April 2010. Monthly Summary

In April 2010, at least 18 people, including 3 fatalities, became victims of racist and neo-Nazi attacks. Beside Moscow (1 dead, 6 injured) and St. Petersburg (5 injured), incidents of violence were recorded in Nizhny Novgorod (1 dead), Orel (1 dead, 1 injured), Saratov (1 beaten), and Ryazan (2 beaten). In April 2009, 3 people were dead and 27 more beaten or injured.

In all, during the first four months of 2010, 15 people were dead and at least 103 injured in 24 of Russian regions. (From January to April 2009, 30 people were dead and 149 injured.)

In April 2010, at least 9 guilty verdicts (in Moscow and St. Petersburg, as well as in Volgograd, Nizhny Novgorod, Ryazan and Sverdlovsk regions, Krasnodar Krai, Chuvashia, and Tatarstan) were issued for racist hate crimes. 29 people were convicted, 10 of them received suspended sentences without any supplementary sanctions.

In all from the beginning of the year, at least 18 guilty verdicts have been issued for racist violence. 74 people were convicted, 25 of them received suspended sentences.

In April 2010, 4 sentences were passed for xenophobic propaganda in Karelia, Astrakhan and Arkhangelsk regions. 4 people were convicted; two of them were released from punishment for the statute of limitation had expired.
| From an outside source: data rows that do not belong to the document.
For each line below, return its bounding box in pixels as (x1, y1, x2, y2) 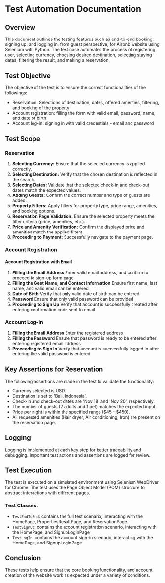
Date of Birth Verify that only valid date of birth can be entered (12, 290, 140, 297)
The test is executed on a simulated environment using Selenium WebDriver (5, 479, 159, 485)
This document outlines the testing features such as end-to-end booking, (5, 36, 154, 42)
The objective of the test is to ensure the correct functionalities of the (5, 84, 146, 90)
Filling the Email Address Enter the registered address (12, 330, 123, 336)
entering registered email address (12, 340, 81, 346)
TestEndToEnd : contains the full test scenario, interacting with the (12, 513, 143, 519)
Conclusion (5, 554, 41, 562)
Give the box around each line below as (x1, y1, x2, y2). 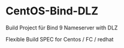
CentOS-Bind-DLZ (5, 4, 99, 18)
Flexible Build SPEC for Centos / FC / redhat (5, 35, 114, 43)
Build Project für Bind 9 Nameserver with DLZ (5, 24, 118, 31)
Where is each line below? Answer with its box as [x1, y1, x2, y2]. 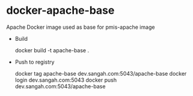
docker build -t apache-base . [14, 46, 90, 54]
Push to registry [14, 58, 55, 65]
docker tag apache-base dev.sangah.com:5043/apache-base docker [14, 70, 187, 77]
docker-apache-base [6, 4, 115, 17]
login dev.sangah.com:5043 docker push [14, 76, 117, 83]
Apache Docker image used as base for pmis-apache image [6, 23, 155, 31]
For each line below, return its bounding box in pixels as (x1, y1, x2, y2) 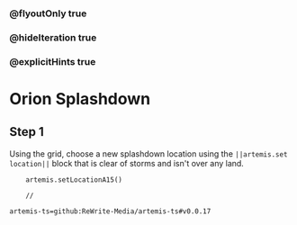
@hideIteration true (9, 31, 97, 43)
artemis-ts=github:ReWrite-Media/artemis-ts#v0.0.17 (9, 206, 211, 216)
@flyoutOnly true (9, 7, 87, 20)
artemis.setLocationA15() (25, 175, 123, 184)
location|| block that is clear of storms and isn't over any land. (9, 157, 245, 168)
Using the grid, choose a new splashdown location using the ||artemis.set (9, 148, 288, 159)
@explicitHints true (9, 55, 96, 67)
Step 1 (9, 124, 45, 139)
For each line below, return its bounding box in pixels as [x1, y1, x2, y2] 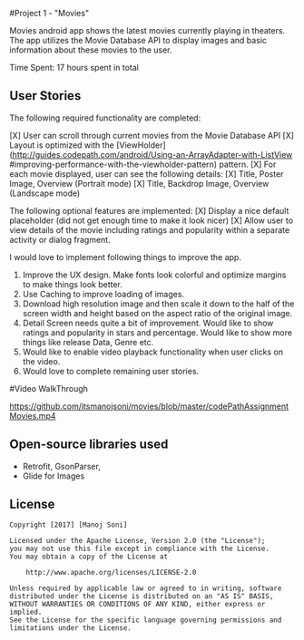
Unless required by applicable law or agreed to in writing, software [9, 584, 282, 593]
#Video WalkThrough [9, 383, 89, 393]
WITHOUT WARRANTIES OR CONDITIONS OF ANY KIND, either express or [9, 600, 266, 609]
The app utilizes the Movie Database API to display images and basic [9, 35, 268, 45]
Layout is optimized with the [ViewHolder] [9, 140, 166, 150]
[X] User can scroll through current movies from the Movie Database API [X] [9, 130, 295, 141]
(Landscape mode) [9, 188, 81, 199]
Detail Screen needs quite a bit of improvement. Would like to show [22, 317, 274, 328]
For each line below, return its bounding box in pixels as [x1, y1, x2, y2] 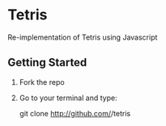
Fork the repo [19, 77, 66, 86]
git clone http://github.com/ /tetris [19, 108, 131, 118]
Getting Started [7, 56, 87, 69]
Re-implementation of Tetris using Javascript [7, 32, 158, 42]
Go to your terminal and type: [19, 93, 118, 103]
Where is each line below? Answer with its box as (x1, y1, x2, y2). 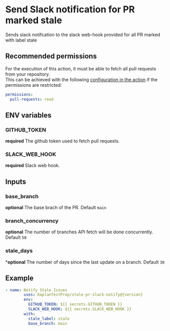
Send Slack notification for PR (5, 4, 135, 15)
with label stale (5, 37, 37, 43)
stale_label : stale (28, 316, 70, 321)
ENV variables (5, 111, 52, 119)
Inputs (5, 177, 27, 186)
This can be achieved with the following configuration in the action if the (5, 76, 158, 83)
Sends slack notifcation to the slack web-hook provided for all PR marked (5, 31, 160, 38)
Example (5, 274, 34, 283)
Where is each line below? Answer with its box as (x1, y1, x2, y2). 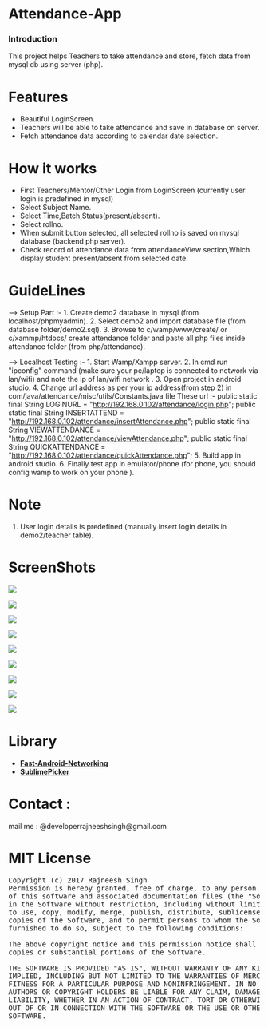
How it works (8, 159, 97, 177)
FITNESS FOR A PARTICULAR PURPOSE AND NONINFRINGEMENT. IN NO (8, 979, 257, 989)
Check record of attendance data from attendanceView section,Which (19, 245, 250, 255)
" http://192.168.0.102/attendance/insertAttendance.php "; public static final (8, 417, 251, 426)
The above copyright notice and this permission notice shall (8, 939, 257, 949)
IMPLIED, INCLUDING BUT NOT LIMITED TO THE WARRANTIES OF (8, 971, 240, 981)
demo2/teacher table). (19, 530, 94, 540)
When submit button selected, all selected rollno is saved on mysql (19, 228, 239, 238)
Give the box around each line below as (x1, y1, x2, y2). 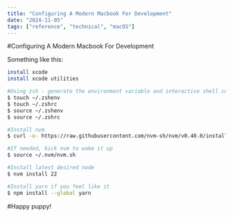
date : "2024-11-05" (7, 17, 64, 24)
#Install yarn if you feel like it (7, 183, 110, 190)
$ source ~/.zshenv (7, 107, 64, 114)
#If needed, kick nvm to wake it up (7, 145, 113, 153)
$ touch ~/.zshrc (7, 101, 58, 107)
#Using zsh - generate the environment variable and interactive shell (7, 88, 218, 95)
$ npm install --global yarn (7, 189, 92, 196)
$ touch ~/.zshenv (7, 94, 60, 101)
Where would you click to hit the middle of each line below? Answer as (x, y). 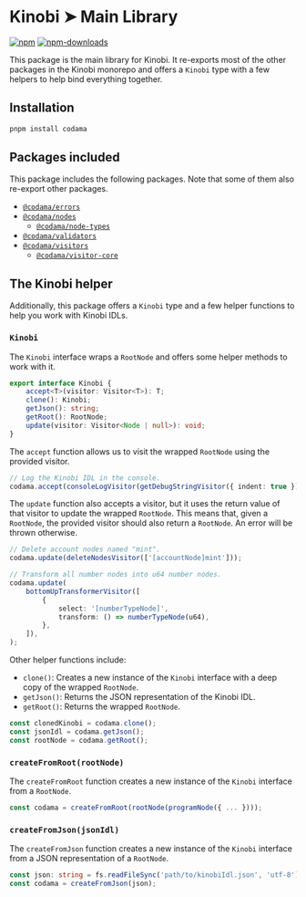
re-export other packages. (59, 189)
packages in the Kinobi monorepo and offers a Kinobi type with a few (140, 69)
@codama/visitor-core (77, 256)
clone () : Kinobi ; (59, 400)
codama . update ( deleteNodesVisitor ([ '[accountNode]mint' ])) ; (126, 558)
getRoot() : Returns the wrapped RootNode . (101, 707)
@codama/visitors (56, 246)
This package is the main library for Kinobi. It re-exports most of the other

On the same ground, the trial of a racist policeman from St. Petersburg region failed. In this case, the defense apparently slowed down the proceedings till the expiry of the statute of limitation.

In April 2010, the Federal List of Extremist Materials was updated twice (on April 2 and 22). It grew from 574 to 592 items. Thus, as of April 30, 2010, the list contains 592 items of which 33 are included twice and 5 are put in the list inappropriately for the court decisions on banning them as extremist are cancelled; one entry is annulled.

Perhaps the most striking event of April 2010 was the Moscow city court ruling to ban Dmitry Dyomushkin's Slavic Union as an extremist organization. It is noteworthy that the proceedings were extremely short: the first hearing took place on April 13 and on April 27 the ruling on the ban was passed. If Dyomushkin will not succeed in appealing, the Slavic Union will join the Federal List of Extremist Organizations that now contains 11 items (including the National-Socialist Society, NSO, and the Ryazan department of the Russian Nationalist Unity, RNE).